To justify their actions, the administration insinuated without evidence – in the pages of The Boston Globe, no less – that Music’s undergraduate program is not up to the standard of those at elite liberal arts colleges, and that cutting our doctoral programs would somehow ameliorate the situation.
These statements are as staggeringly untrue as they are staggeringly impolitic (we sincerely hope the administration has girded its loins for a barrage of angry calls from the parents of music majors, demanding their tuition dollars back). How bizarre for us to have to remind the Brandeis administration that undergraduate and graduate programs do not exist in a zero-sum relationship, and that the administration’s own “Framework for the Future” identifies “vertical connectivity” between undergrads, doctoral students, and faculty members as the bedrock “Academic Value Proposition” of a Brandeis education. By the Framework’s logic, eliminating a department’s doctoral programs would worsen the academic experience for undergraduates, to the point of making it un-Brandeisian. Beyond this: Music’s last two tenure-line hires came to Brandeis directly from faculty positions at Amherst and Swarthmore. They are far better positioned than any administrator to know just how well the Brandeis undergraduate music program stacks up.

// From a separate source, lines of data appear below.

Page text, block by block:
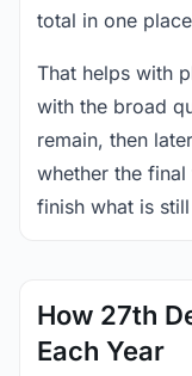
total in one
That helps with
with the broad
remain, then
whether the
finish what is
How 27th
Each Year
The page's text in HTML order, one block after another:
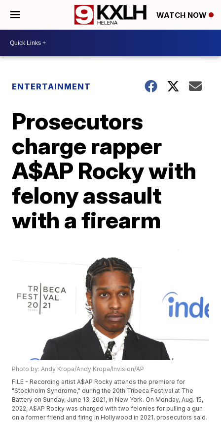
WATCH NOW
ENTERTAINMENT
Prosecutors
charge rapper
A$AP Rocky with
felony assault
with a firearm
Photo by: Andy Kropa/Andy Kropa/Invision/AP
FILE - Recording artist A$AP Rocky attends the premiere for
"Stockholm Syndrome," during the 20th Tribeca Festival at The
Battery on Sunday, June 13, 2021, in New York. On Monday, Aug. 15,
2022, A$AP Rocky was charged with two felonies for pulling a gun
on a former friend and firing in Hollywood in 2021, prosecutors said.
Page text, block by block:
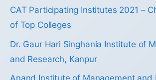
CAT Participating Institutes 2021 –
of Top Colleges
Dr. Gaur Hari Singhania Institute of
and Research, Kanpur
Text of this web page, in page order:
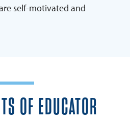
self-motivated and
OF EDUCATOR
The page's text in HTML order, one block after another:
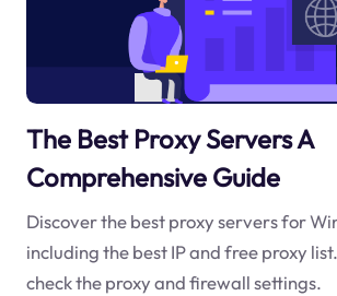
The Best Proxy Servers A
Comprehensive Guide
Discover the best proxy servers for
including the best IP and free proxy
check the proxy and firewall settings.
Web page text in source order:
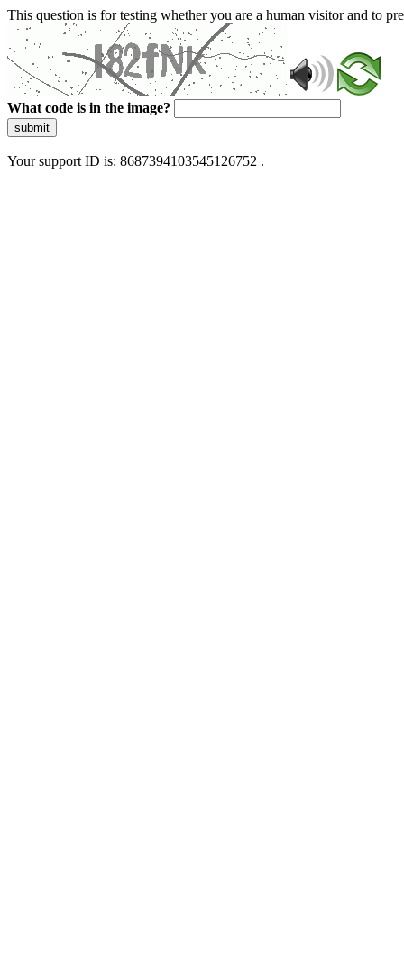
This question is for testing whether you are a human visitor and to
What code is in the image?
submit
Your support ID is: 8687394103545126752 .
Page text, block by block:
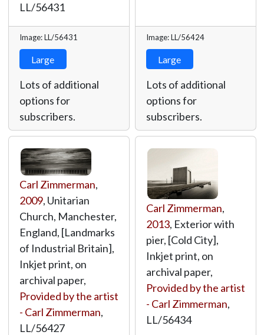
LL/56431
Image: LL/56431
Large
Lots of additional
options for
subscribers.
Image: LL/56424
Large
Lots of additional
options for
subscribers.
Carl Zimmerman,
2009, Unitarian
Church, Manchester,
England, [Landmarks
of Industrial Britain],
Inkjet print, on
archival paper,
Provided by the artist
- Carl Zimmerman,
LL/56427
Carl Zimmerman,
2013, Exterior with
pier, [Cold City],
Inkjet print, on
archival paper,
Provided by the artist
- Carl Zimmerman,
LL/56434
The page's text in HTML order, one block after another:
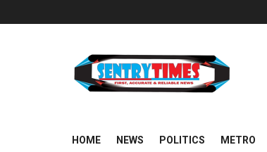
HOME NEWS POLITICS METRO
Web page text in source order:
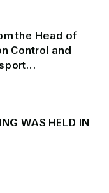
the Head of
Control and
on the
WAS HELD IN
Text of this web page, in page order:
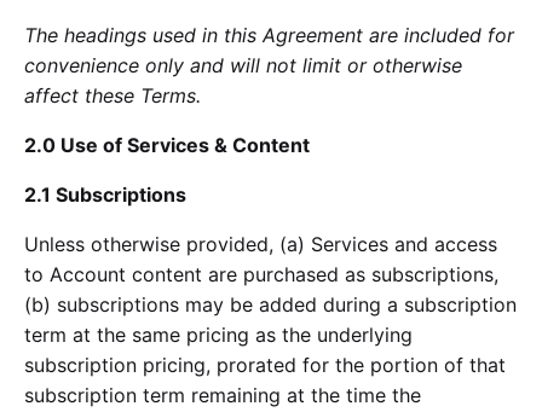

No: the administration’s proposed cuts are not about the performance of any music department program, undergraduate or graduate. To establish conclusively the excellence of our doctoral programs – as well as the futility of the PhD review process – we attach an appendix below with data produced by the PhD review, demonstrating that Music ranks at or very near the top of all Brandeis PhD-granting departments by many metrics. Our academic job placement rate (71%) and low attrition rate (8%) rank first in the entire university; we rank third in matriculation rate and fourth in graduation rate. Our renown extends far beyond the Brandeis campus, as a recent article in Nature ranked Music’s graduate programs ninth in the nation. Moreover, we have achieved this success despite teaching more undergraduates per tenure-line faculty member than any other PhD-granting department outside of the sciences. The PhD review thus proved that Music offers an extraordinary, perhaps unparalleled, bang for the university’s buck. Clearly, we are being cut not because of numbers, but because of values. The Brandeis administration does not believe that the creative arts are worthy of study at the graduate level.
We contend that – amid a 75th birthday celebration and an expensive “national branding” campaign – the Brandeis administration has chosen a course of action that betrays the university’s very identity. One of the most famous founding principles of our university was a commitment to the liberal arts, as exemplified by the founders’ decision to place the arts at the core of the curriculum. Brandeis’ founding President, Abram Sachar, wrote proudly in A Host at Last: “we were one of the few colleges to include [the creative arts] in its requirements. In most established universities, the arts were still struggling to attain respectability as an academic discipline.” By cutting the PhD programs in Musicology and Composition – the last two PhD programs remaining in the Division of Creative Arts – Brandeis will announce to the world the abrogation of its hallowed values. Shorn entirely of their graduate programs, the arts will no longer be equal partners to the sciences, social sciences, and humanities (who, let’s face it, are next on the chopping block once there are no more arts to cut). From here on, the arts will be mere accessories at a university that once provided a home to so many great Jewish artists, who helped to establish Brandeis as a world-class place for the advanced study of the creative arts.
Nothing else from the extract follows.